Yes, I grasped when the doctor assessed, “Your brother has the fastest growing cancer that we have identified to date.”  I understand the word  fast.  And fastest.  I am familiar with cancer around the edges of it.  To take those cognitive grasps and turn them into experiences has been a roller coaster ride.

Yesterday I tool a ride on Seattle’s largest Ferris Wheel.  It motors you out over the  Puget Sound.  It gives the sense of being suspended with nothing really to hold to.  My riding companion and I laughed with the attendant seated us and said, “Here’s the red button you push if you want to get out.”  One platform.  A whole huge rotation.  WHERE you gonna go if you want to get out?  I laughed a little too long.  It was the tip off to my friend. “Eleanor Roosevelt suggests that you should do one thing every day that scares you.  Today – this is my one thing.”

But, that wasn’t entirely true.  That my brother is thousands of miles away from me facing the journey to death’s door.  And I’m not there. When I tell the un-re-framed truth, that scares me.  He falls.  He is still alone a lot.  He burned up his microwave.  These things don’t unsettle me. Disturb me. Concern me.  They scare me.  They scare me for him.  That it won’t be the cancer that “gets him” but some unfortunate accident.  That he could unintentionally bring harm to another.  I was there for two weeks.  He’s proud of that.  He tells people in his 12-step group that I saw him when he “looked good and could do stuff.”  He is  glad I can’t see him now.

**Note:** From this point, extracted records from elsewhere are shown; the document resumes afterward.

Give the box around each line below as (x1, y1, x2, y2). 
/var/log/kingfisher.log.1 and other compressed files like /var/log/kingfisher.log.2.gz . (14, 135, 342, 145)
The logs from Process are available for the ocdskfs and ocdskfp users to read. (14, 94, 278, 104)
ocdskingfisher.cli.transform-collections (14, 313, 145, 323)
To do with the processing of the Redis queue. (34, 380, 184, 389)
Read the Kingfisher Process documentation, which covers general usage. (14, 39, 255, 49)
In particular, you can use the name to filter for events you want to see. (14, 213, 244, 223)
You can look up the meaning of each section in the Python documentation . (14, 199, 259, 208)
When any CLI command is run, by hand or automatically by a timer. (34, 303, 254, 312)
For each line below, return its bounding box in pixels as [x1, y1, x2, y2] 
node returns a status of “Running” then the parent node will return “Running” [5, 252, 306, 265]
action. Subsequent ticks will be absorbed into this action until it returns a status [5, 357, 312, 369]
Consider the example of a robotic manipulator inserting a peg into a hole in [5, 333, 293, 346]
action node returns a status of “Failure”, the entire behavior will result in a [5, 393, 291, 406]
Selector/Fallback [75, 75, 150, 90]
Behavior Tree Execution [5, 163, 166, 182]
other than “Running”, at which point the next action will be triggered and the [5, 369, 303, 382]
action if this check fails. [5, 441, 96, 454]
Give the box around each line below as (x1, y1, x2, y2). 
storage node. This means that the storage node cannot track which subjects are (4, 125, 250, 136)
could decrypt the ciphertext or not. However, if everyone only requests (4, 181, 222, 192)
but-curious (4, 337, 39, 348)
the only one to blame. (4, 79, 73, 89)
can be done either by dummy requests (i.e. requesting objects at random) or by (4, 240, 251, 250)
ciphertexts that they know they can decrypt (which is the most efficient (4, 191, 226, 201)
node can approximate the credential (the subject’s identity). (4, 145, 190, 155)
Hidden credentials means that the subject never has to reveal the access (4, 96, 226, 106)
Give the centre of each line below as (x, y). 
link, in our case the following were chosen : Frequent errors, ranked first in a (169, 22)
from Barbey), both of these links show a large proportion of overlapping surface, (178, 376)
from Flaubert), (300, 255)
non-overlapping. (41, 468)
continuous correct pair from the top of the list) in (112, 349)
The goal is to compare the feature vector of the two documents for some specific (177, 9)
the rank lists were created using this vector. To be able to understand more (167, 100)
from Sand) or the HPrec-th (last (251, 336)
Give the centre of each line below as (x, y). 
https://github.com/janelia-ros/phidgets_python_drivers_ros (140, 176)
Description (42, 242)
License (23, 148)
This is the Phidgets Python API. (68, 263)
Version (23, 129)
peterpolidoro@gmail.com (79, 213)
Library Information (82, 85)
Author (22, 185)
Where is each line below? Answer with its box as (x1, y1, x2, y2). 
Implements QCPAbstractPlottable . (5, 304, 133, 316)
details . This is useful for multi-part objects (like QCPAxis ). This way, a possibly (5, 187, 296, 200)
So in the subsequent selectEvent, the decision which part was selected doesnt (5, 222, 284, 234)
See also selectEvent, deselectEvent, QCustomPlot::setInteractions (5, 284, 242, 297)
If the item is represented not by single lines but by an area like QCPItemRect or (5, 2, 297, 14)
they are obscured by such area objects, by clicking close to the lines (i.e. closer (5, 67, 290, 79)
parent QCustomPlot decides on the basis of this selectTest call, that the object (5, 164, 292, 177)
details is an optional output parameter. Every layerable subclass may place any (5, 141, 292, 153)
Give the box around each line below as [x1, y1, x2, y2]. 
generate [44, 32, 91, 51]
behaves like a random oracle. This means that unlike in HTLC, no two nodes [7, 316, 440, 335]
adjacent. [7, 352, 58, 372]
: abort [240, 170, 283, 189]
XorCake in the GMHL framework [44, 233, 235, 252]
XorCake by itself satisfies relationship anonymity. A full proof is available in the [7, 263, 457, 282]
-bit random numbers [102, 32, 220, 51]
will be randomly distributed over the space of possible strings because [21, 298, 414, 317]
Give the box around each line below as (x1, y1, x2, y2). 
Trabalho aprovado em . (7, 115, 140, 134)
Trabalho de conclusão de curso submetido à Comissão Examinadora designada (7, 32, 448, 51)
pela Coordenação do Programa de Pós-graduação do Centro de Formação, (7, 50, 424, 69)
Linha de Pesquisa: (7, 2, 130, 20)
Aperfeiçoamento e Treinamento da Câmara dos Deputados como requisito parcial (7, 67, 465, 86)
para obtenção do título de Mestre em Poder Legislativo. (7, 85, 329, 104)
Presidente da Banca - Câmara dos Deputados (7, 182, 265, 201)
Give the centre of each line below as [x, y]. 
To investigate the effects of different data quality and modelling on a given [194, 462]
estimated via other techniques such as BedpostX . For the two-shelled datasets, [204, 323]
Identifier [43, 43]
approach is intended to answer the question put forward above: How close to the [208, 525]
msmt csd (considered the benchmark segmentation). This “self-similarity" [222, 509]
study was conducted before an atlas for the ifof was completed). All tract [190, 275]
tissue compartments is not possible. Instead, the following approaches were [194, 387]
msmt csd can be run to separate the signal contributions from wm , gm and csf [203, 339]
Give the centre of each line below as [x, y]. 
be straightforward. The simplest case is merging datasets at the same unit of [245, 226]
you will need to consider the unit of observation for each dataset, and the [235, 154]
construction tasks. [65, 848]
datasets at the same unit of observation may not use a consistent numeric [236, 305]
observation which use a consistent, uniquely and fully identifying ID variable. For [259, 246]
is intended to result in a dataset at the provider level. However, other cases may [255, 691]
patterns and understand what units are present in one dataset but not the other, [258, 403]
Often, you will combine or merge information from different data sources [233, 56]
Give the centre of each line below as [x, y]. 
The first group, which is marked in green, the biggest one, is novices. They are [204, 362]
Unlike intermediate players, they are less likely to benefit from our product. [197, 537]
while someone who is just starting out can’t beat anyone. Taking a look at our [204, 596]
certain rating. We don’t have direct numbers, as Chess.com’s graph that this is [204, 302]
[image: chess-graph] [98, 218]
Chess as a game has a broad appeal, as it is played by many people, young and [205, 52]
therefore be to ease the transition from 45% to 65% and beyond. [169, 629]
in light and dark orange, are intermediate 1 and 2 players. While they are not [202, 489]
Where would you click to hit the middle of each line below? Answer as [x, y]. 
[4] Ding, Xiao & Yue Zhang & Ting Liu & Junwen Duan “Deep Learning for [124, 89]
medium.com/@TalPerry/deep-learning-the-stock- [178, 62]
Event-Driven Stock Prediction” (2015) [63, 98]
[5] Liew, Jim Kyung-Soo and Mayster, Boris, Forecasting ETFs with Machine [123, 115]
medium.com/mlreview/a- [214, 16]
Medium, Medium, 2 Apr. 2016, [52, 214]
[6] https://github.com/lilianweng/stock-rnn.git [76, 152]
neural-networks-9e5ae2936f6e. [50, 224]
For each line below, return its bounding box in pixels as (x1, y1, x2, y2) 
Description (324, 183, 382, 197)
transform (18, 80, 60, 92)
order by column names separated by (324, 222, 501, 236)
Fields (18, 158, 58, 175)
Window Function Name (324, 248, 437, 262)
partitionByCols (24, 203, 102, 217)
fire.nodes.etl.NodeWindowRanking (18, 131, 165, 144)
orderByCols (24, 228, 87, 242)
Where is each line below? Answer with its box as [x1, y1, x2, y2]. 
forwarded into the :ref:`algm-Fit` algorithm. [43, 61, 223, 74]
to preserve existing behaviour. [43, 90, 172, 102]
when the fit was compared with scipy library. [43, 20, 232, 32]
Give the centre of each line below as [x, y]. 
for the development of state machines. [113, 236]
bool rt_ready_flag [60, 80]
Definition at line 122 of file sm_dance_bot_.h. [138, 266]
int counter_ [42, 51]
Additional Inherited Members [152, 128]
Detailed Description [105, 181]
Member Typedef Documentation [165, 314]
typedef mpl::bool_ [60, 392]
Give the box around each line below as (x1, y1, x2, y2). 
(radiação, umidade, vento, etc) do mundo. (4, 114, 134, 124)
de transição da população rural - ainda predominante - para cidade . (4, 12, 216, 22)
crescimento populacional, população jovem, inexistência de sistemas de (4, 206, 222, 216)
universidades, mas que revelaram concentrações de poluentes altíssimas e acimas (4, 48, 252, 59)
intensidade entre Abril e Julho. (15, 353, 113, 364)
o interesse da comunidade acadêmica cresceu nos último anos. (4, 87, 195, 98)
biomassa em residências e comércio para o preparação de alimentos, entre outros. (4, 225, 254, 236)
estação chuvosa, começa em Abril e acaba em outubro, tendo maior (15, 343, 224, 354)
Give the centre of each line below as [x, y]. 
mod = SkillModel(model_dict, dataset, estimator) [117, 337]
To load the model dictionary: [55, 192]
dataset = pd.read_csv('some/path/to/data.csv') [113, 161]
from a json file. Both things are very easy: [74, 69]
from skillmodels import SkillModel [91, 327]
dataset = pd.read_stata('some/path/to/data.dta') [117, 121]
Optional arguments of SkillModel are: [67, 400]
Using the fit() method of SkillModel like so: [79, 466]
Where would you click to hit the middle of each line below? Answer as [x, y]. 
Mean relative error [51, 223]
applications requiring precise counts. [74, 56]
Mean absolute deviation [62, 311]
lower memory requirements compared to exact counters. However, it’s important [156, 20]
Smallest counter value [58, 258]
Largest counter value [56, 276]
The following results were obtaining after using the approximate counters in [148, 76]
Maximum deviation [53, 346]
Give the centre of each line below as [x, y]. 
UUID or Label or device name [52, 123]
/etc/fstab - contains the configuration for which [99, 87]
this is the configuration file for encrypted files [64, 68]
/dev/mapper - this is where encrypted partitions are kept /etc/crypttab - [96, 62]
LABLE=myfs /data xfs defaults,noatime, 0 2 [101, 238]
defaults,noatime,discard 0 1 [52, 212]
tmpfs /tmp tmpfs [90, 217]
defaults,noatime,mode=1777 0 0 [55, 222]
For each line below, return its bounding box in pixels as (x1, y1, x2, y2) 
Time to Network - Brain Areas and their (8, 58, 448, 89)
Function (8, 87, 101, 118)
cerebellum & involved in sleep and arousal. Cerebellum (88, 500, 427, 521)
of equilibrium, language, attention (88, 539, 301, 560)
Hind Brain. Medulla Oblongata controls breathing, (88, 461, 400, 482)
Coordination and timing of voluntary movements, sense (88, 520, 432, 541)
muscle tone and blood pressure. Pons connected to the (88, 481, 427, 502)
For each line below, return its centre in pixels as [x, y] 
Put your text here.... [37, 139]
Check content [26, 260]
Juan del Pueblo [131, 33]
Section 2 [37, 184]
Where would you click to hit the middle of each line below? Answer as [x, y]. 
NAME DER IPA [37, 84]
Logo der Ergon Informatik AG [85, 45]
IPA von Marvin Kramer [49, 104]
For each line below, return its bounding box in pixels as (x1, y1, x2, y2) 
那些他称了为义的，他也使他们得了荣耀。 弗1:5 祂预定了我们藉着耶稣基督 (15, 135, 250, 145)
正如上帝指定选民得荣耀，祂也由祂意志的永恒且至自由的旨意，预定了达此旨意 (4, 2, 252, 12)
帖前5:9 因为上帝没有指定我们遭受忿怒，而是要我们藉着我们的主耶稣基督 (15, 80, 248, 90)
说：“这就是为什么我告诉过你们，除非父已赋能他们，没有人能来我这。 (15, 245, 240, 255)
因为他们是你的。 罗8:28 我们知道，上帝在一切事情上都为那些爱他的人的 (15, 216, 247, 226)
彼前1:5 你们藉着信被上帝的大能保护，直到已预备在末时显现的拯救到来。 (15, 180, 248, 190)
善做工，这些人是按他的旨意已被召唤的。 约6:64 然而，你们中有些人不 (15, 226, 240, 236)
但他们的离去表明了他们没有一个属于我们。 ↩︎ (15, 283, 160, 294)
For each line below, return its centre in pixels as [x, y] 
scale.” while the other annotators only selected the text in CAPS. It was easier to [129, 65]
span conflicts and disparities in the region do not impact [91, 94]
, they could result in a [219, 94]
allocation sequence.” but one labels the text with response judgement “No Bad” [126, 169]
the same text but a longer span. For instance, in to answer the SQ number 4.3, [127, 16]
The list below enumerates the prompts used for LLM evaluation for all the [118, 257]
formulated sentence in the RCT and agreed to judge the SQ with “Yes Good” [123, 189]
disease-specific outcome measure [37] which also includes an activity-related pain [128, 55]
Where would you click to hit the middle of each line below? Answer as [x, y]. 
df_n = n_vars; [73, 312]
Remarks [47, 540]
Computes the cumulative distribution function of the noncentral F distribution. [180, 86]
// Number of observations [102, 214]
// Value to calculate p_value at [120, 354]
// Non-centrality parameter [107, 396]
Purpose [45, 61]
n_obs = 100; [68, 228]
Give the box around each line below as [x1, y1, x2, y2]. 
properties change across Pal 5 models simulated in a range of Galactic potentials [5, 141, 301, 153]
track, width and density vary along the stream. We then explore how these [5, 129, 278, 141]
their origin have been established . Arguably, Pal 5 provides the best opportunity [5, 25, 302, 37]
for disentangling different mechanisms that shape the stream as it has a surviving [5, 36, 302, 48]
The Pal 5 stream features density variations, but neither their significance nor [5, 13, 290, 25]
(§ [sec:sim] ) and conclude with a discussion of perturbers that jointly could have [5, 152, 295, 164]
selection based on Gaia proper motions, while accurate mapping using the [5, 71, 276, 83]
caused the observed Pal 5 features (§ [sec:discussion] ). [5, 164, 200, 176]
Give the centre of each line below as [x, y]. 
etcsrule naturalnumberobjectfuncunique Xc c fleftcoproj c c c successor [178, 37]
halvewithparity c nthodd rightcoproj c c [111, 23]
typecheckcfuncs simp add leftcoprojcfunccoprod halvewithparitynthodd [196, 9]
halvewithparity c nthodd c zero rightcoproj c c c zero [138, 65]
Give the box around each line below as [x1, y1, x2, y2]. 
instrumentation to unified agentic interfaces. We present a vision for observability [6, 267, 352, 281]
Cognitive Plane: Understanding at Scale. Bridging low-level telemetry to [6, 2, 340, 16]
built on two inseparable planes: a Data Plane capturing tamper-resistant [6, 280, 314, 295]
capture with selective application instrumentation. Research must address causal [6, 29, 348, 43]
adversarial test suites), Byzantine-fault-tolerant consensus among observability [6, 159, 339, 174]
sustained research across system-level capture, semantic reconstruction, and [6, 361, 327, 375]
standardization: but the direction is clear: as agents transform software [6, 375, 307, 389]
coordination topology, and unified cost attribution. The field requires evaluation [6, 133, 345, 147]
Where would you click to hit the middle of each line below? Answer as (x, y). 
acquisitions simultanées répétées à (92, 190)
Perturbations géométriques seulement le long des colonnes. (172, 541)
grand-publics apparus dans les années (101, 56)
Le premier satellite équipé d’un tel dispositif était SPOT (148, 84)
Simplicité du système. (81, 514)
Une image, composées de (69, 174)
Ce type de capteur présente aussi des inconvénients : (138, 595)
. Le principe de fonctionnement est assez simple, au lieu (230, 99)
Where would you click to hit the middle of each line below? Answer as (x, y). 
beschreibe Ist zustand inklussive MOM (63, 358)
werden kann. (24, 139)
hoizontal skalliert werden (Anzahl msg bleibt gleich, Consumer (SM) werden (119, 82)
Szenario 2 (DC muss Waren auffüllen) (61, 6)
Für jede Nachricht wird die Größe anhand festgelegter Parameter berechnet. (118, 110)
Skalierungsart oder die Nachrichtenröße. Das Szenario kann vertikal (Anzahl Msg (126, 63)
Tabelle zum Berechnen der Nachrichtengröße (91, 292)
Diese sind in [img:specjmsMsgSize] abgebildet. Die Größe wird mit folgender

I have faced dire circumstances myself.  And it surprises me that I find  courage and bravery more accessible on my own behalf. It’s harder to access, reach and hold on behalf of my brother.    So much, pretty much, 97% of “what I can do” has already been done.  Now 100% of my job is to love him, call him and be available to the professional  team that is in place to care for him.

This is the way of process.  Ease and confidence and certainty visit on a pendulum swing.  And when the pendulum swings it swings to discomfort, being scare and uncertainty.

My brother faces his own mortality with a television-style clock ticking in the upper corner of his daily view.  And I face my profound awe at circumstances that are completely out of my control.  I get to connect to that which I do govern: the clarity, the love, the support, the sharing of the journey.  Doing what I can.  Where I can.  And yesterday I did that in four rotations  of a giant Ferris Wheel to remind me that even the things that scare me have a landing point.  There is a red button.  There is a platform.  And there is often a travel companion who will laugh and tell stories when they see the beads of sweat starting to form on your  upper lip.

So my brother’s friend helped him dressed.  As he answered my call he told he’d already fallen once today, but he was okay.  And he was getting ready to get a ride to his 12-step program.  Which dependly reminds him that he lives as all of us live, one moment, one day at a time. So as I consider the real estate that grief is taking up in my daily life… it comes down to love, friends and a ferris wheel. One day at a time.